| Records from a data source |

--- --- ---

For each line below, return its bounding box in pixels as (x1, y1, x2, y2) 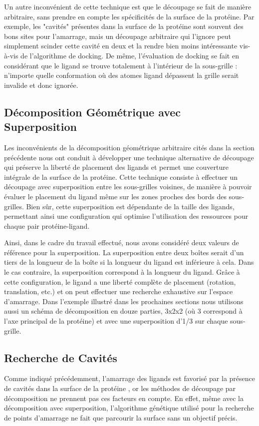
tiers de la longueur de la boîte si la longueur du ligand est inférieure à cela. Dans (4, 257, 254, 267)
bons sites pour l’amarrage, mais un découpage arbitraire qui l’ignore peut (4, 30, 231, 41)
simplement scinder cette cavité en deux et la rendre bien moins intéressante (4, 40, 238, 51)
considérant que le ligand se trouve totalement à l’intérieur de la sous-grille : (4, 60, 238, 70)
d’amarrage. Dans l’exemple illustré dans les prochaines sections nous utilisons (4, 296, 244, 306)
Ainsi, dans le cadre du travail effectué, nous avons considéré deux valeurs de (4, 237, 239, 248)
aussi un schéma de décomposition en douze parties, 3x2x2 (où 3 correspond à (4, 306, 243, 316)
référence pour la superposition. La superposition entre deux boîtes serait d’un (4, 247, 244, 257)
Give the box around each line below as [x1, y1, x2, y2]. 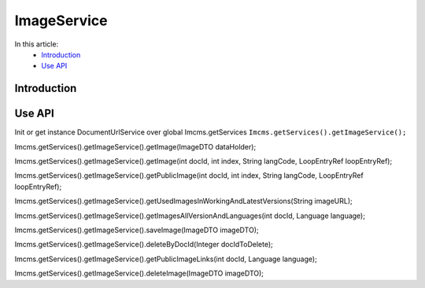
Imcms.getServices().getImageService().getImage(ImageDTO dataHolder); [14, 142, 257, 151]
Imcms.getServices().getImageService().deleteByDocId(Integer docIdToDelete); [14, 240, 273, 249]
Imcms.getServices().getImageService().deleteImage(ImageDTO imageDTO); [14, 268, 264, 279]
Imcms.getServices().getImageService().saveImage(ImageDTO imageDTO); [14, 225, 259, 234]
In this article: [14, 39, 59, 49]
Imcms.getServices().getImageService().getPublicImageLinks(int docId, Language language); [14, 254, 318, 264]
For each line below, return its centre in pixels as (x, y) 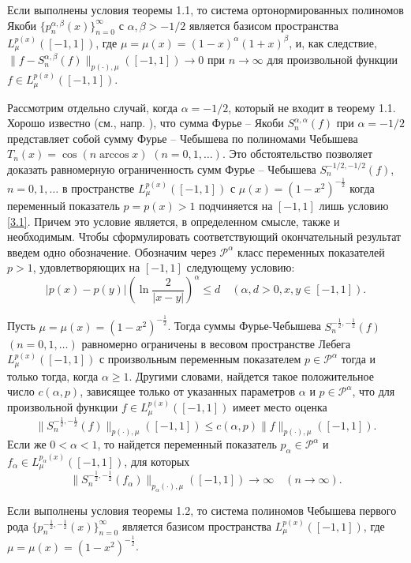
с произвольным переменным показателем (200, 359)
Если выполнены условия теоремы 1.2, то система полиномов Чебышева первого (202, 510)
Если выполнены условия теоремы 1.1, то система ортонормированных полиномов (205, 9)
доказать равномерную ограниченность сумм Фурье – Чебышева (162, 169)
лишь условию (354, 205)
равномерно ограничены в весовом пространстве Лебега (216, 343)
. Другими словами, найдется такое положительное (251, 375)
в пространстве (98, 188)
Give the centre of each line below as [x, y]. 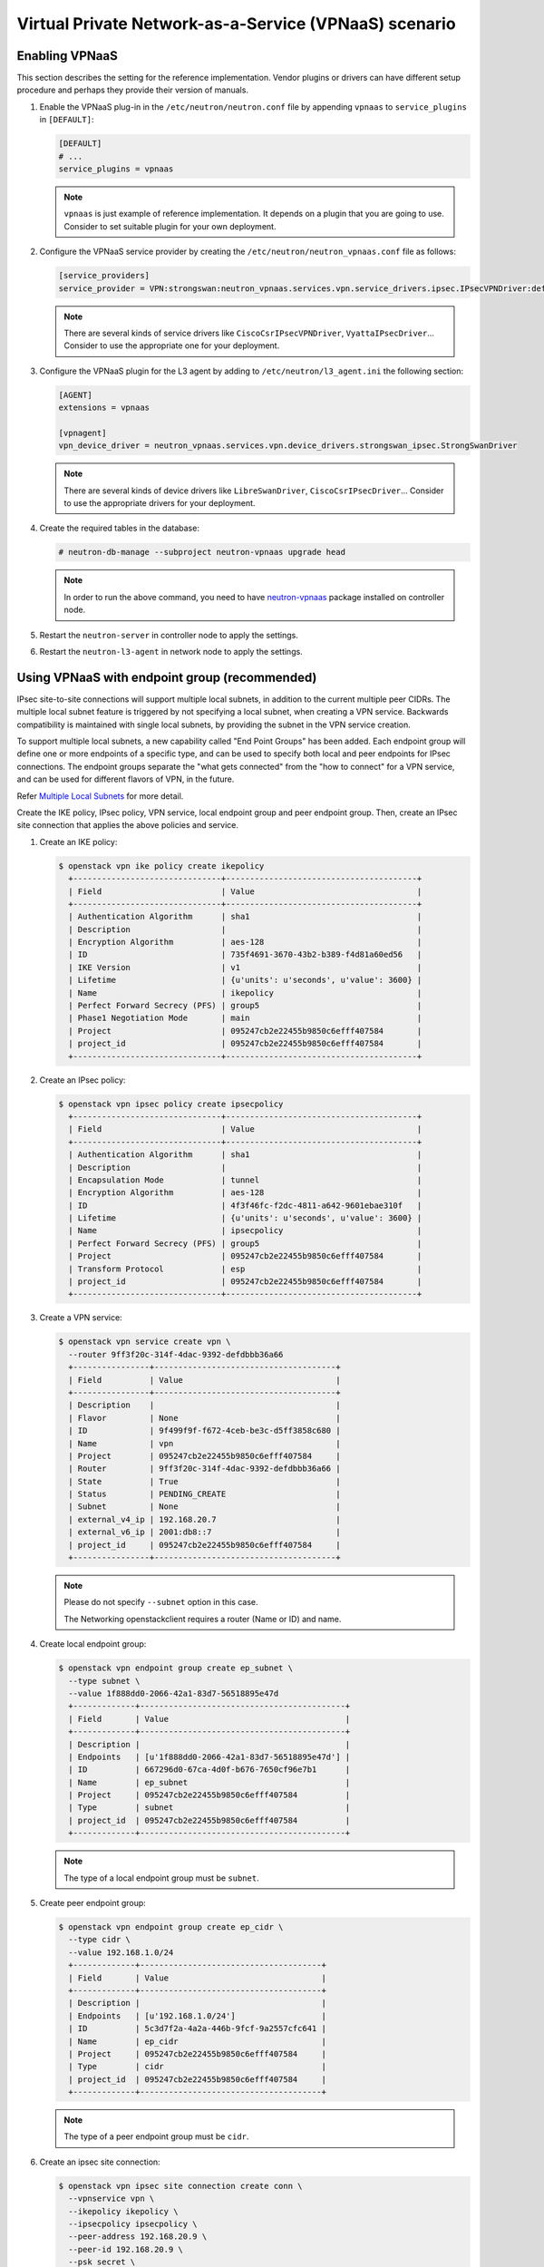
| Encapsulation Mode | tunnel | [245, 1180]
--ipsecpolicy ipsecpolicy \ [133, 2223]
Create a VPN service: [81, 1318]
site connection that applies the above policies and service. [128, 825]
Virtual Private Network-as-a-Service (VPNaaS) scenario [237, 24]
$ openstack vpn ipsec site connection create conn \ [180, 2186]
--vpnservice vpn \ [112, 2199]
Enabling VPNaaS [67, 56]
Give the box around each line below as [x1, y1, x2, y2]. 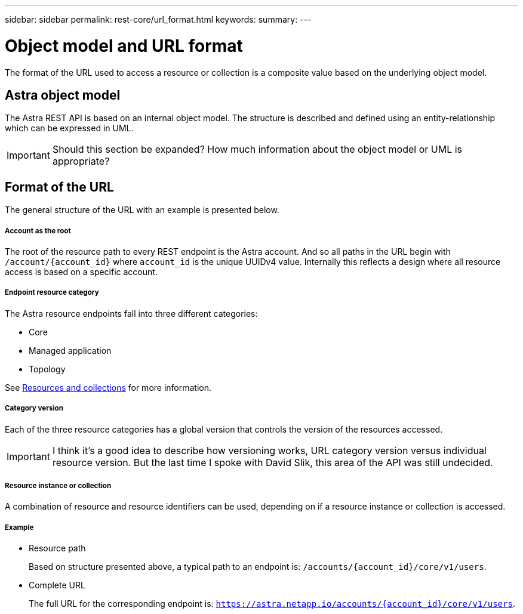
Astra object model [5, 87, 121, 103]
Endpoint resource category [5, 288, 99, 297]
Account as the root [5, 226, 71, 235]
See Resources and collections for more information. [5, 382, 212, 393]
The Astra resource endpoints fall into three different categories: [5, 308, 258, 319]
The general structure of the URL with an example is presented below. [5, 205, 279, 215]
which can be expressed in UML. [5, 123, 134, 134]
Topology [29, 363, 66, 374]
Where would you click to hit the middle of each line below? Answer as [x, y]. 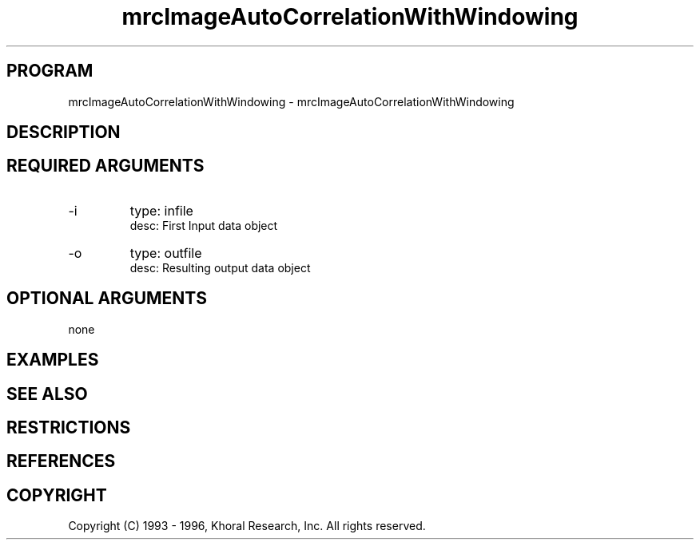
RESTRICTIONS [69, 427]
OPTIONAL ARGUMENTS [107, 299]
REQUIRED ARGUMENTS [105, 166]
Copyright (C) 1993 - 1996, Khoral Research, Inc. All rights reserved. [247, 526]
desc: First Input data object [204, 225]
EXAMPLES [53, 360]
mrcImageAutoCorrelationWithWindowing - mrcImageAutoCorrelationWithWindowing [291, 101]
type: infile [161, 210]
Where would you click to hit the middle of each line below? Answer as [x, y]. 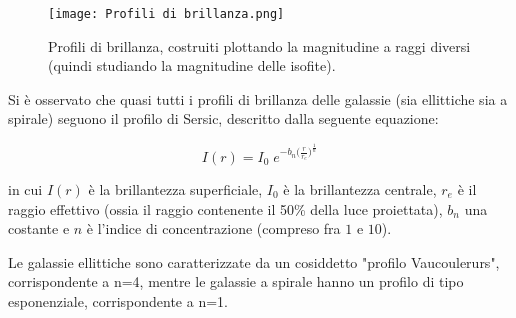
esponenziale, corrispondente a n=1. [118, 300]
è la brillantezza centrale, [360, 188]
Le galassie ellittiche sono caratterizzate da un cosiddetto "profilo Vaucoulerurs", [254, 261]
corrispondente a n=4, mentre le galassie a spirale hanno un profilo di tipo [236, 281]
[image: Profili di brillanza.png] [166, 14]
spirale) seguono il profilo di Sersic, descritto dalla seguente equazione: [223, 118]
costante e [39, 228]
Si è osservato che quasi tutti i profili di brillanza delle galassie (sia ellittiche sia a [258, 98]
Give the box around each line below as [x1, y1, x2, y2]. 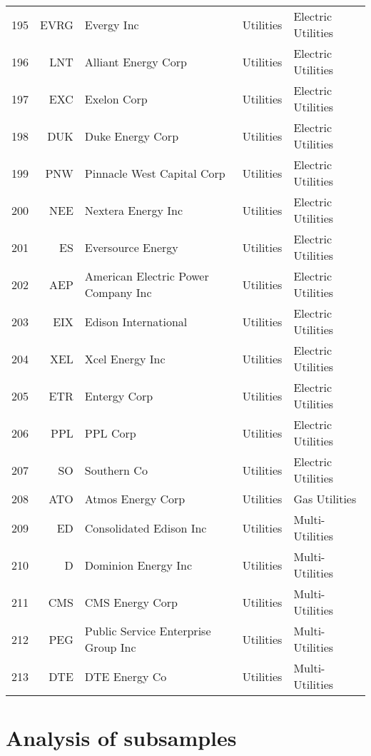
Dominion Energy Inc [84, 556, 193, 573]
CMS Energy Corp [84, 593, 178, 610]
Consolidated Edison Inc [84, 519, 207, 536]
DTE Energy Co [84, 667, 167, 685]
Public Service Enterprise [84, 623, 211, 639]
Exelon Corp [84, 90, 148, 107]
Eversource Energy [84, 238, 178, 256]
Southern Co [84, 461, 148, 478]
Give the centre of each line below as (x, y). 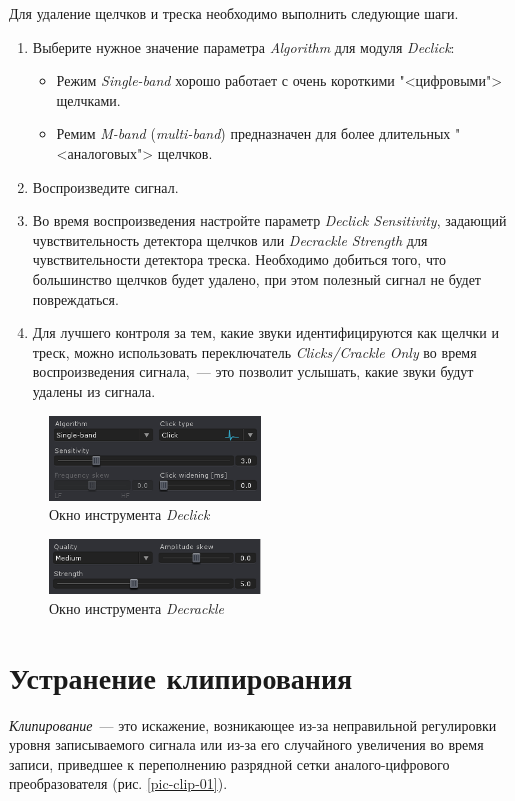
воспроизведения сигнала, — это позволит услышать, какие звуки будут (253, 371)
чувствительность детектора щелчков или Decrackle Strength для (230, 239)
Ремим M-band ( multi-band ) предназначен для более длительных (253, 133)
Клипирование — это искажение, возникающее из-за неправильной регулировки (253, 724)
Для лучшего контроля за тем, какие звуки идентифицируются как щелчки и (265, 332)
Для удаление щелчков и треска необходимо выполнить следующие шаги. (234, 13)
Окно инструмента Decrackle (136, 607)
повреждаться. (75, 298)
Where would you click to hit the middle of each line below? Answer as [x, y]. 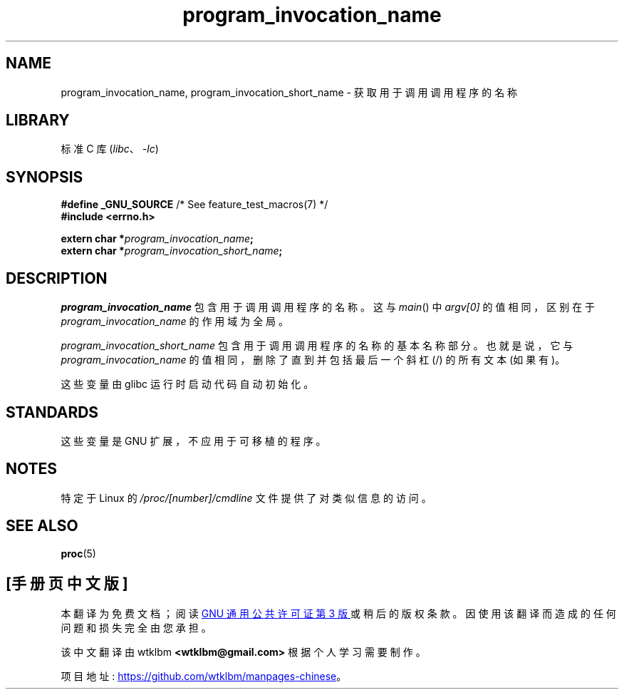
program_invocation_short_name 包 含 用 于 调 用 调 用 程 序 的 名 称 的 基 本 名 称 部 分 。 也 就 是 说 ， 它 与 [317, 346]
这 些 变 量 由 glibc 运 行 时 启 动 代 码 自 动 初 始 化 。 [187, 384]
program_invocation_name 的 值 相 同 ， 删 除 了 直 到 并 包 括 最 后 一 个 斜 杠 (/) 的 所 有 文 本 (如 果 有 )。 [313, 360]
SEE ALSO [42, 526]
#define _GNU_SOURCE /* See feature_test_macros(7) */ [194, 205]
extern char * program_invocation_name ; [157, 239]
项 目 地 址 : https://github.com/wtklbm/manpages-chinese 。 [204, 676]
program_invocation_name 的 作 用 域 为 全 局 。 [175, 321]
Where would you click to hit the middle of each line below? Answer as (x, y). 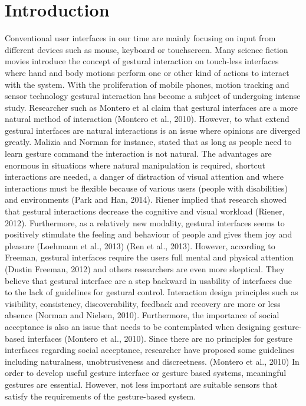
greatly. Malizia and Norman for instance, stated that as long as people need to (148, 142)
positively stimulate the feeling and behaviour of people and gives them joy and (149, 234)
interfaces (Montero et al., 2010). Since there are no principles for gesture (160, 338)
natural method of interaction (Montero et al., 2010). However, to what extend (147, 119)
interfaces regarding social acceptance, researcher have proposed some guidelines (149, 350)
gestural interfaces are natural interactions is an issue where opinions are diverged (153, 130)
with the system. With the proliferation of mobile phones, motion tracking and (147, 84)
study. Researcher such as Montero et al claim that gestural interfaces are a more (152, 107)
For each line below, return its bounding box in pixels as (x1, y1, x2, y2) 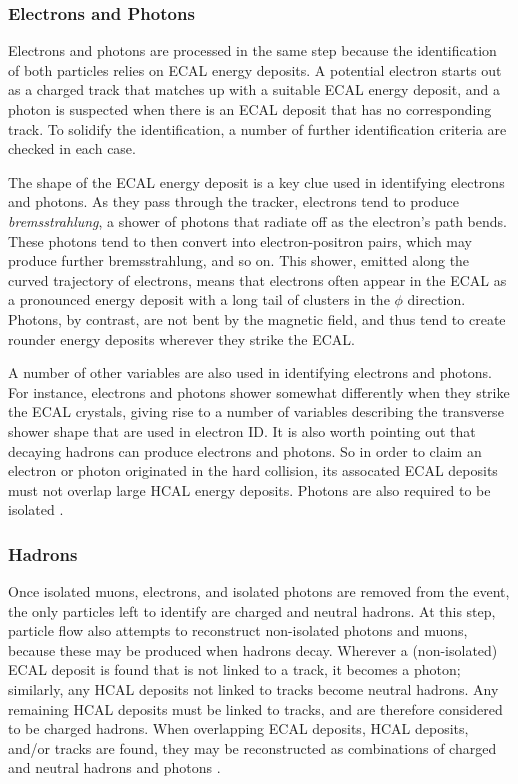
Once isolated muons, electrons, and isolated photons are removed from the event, (8, 581, 510, 602)
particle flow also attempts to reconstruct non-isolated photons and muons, (8, 620, 468, 641)
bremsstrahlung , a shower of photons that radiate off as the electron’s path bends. (8, 210, 507, 231)
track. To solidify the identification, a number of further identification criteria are (8, 118, 507, 139)
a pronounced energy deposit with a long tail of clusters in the (8, 289, 390, 310)
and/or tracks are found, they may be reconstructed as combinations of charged (8, 737, 497, 758)
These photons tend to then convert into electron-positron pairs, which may (8, 230, 473, 251)
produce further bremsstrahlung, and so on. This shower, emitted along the (8, 250, 470, 271)
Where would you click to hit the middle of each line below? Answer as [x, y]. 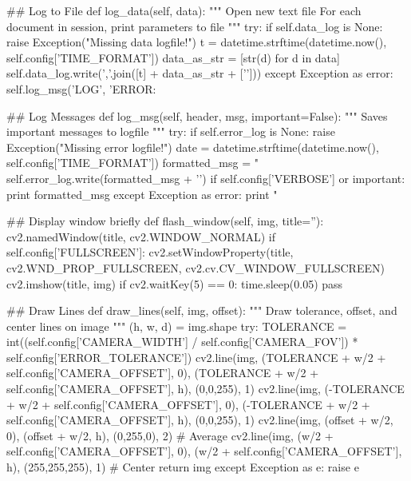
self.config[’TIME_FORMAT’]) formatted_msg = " [132, 163]
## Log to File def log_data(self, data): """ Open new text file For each [184, 10]
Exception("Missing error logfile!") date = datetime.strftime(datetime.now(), [193, 147]
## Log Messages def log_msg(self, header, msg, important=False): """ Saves [197, 115]
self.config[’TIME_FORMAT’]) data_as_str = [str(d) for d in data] [173, 57]
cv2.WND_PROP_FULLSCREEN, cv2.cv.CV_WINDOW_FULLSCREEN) [196, 267]
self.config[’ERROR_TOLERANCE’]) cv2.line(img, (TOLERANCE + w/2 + [196, 357]
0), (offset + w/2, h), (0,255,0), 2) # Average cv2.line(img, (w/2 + [170, 435]
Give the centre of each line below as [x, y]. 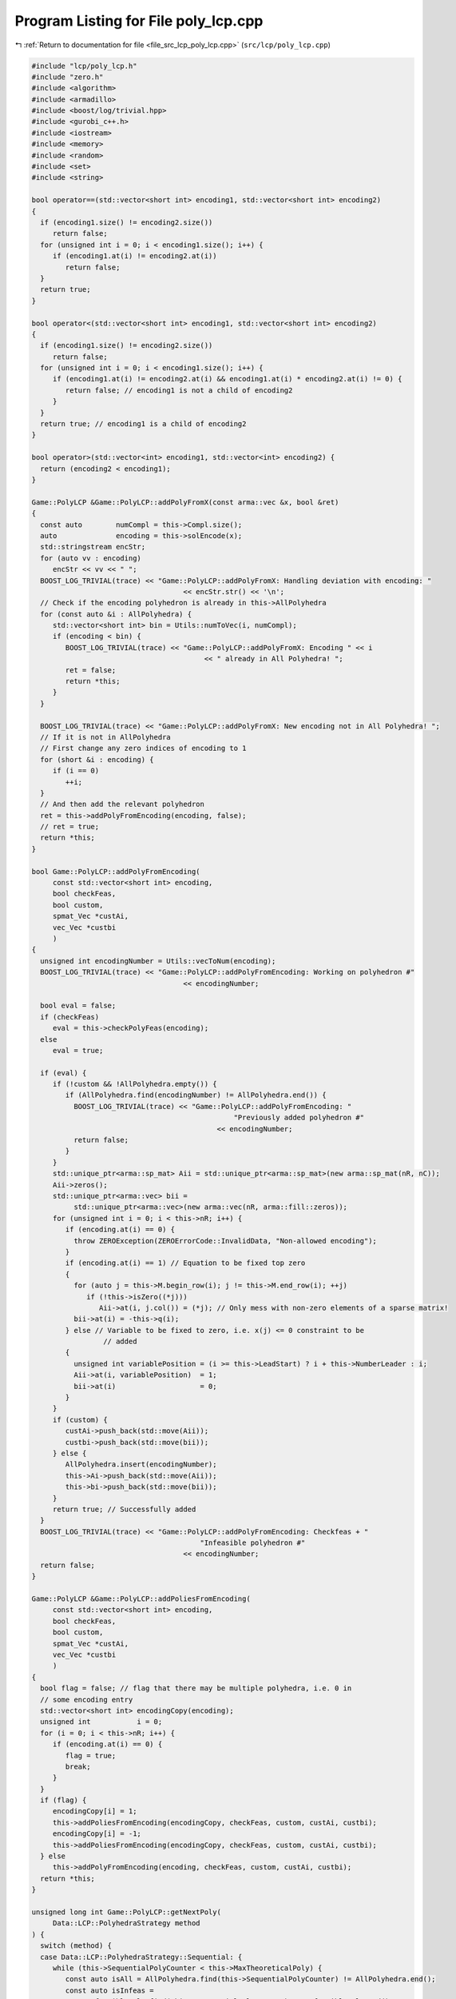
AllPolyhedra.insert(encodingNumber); [141, 1464]
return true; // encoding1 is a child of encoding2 [143, 424]
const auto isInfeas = [110, 1990]
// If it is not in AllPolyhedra [105, 737]
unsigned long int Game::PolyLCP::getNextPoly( [126, 1912]
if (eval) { [63, 1073]
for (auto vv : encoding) [91, 558]
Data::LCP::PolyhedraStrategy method [126, 1923]

--- --- ---

| Exercise brief |
Give back exactly the lines above that run from the one with "bons sites pour" to the one with "с произвольным переменным", including both, with the pictures left out.

| Result |
bons sites pour l’amarrage, mais un découpage arbitraire qui l’ignore peut (4, 30, 231, 41)
simplement scinder cette cavité en deux et la rendre bien moins intéressante (4, 40, 238, 51)
considérant que le ligand se trouve totalement à l’intérieur de la sous-grille : (4, 60, 238, 70)
d’amarrage. Dans l’exemple illustré dans les prochaines sections nous utilisons (4, 296, 244, 306)
Ainsi, dans le cadre du travail effectué, nous avons considéré deux valeurs de (4, 237, 239, 248)
aussi un schéma de décomposition en douze parties, 3x2x2 (où 3 correspond à (4, 306, 243, 316)
référence pour la superposition. La superposition entre deux boîtes serait d’un (4, 247, 244, 257)
Give the box around each line below as [x1, y1, x2, y2]. 
Imcms.getServices().getImageService().getImage(ImageDTO dataHolder); [14, 142, 257, 151]
Imcms.getServices().getImageService().deleteByDocId(Integer docIdToDelete); [14, 240, 273, 249]
Imcms.getServices().getImageService().deleteImage(ImageDTO imageDTO); [14, 268, 264, 279]
Imcms.getServices().getImageService().saveImage(ImageDTO imageDTO); [14, 225, 259, 234]
In this article: [14, 39, 59, 49]
Imcms.getServices().getImageService().getPublicImageLinks(int docId, Language language); [14, 254, 318, 264]
For each line below, return its centre in pixels as (x, y) 
с произвольным переменным показателем (200, 359)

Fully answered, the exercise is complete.